Effect of Gastrodia elata on improving sleep in mice and its mechanism
10.7501/j.issn.0253-2670.2019.13.021
- Author:
Peng-Cheng HU
1
Author Information
1. Kunming University of Science and Technology, Cell Signaling Laboratory
- Publication Type:Journal Article
- Keywords:
Central nervous system;
Dopamine;
Dopamine receptor;
Gastrodia elata Bl.;
Gastrodin;
Sleep regulation
- From:
Chinese Traditional and Herbal Drugs
2019;50(13):3140-3146
- CountryChina
- Language:Chinese
-
Abstract:
Objective: To investigate the sleep promoting effect of Gastrodia elata on mice and its effect on the central dopamine (DA) system, and study the mechanisms of gastrodin, the active constituent of G. elata. Methods: Five groups of mice were treated by gavage with saline, gastrodia, olive oil, gastrodia mixed with olive oil and positive control Estazolam, respectively, for 20 d (10 mice per group). Hypnosis induced by suprathreshold and subthreshold doses of Pentobarbital sodium were used to evaluate the effect of G. elata on sleep in mice. Sleep latency, occurrence rate and duration were recorded at the 7th and 20th day.
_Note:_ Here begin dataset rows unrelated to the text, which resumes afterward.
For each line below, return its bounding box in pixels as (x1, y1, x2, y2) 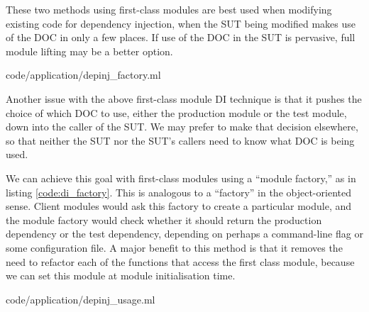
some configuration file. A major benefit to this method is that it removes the (6, 240, 343, 255)
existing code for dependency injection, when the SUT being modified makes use (6, 16, 356, 30)
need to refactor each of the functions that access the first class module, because (6, 254, 355, 269)
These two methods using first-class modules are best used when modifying (6, 2, 332, 16)
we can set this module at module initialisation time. (6, 268, 236, 283)
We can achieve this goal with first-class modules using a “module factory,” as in (6, 170, 356, 185)
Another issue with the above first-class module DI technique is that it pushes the (6, 91, 362, 106)
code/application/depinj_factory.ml (6, 67, 161, 82)

The DA content in the brain tested by ELISA and the expression of DA receptor subtypes detected by qRT-PCR were used to determine the effect of G. elata on central DA system. Western blotting was further used to detect the expression levels of ERK pathway related protein. Results: After 20 d of gavage, the sleep latency of mice was significantly shortened, the sleep occurrence rate was increased, the sleep duration was prolonged, and the content of brain DA was significantly increased. At the same time, the expression levels of all the dopamine receptor subtypes were significantly up-regulated. Furthermore, the gastrodin, the active constituent of G. elata, could activate the dopamine receptor D2 rather than the D1-mediated signaling pathway. Conclusion: G. elata might regulate sleep by up-regulating the activity of central DA system. Gastrodin, the active constituent of G. elata, could play a regulating role through D2-mediated signaling pathway.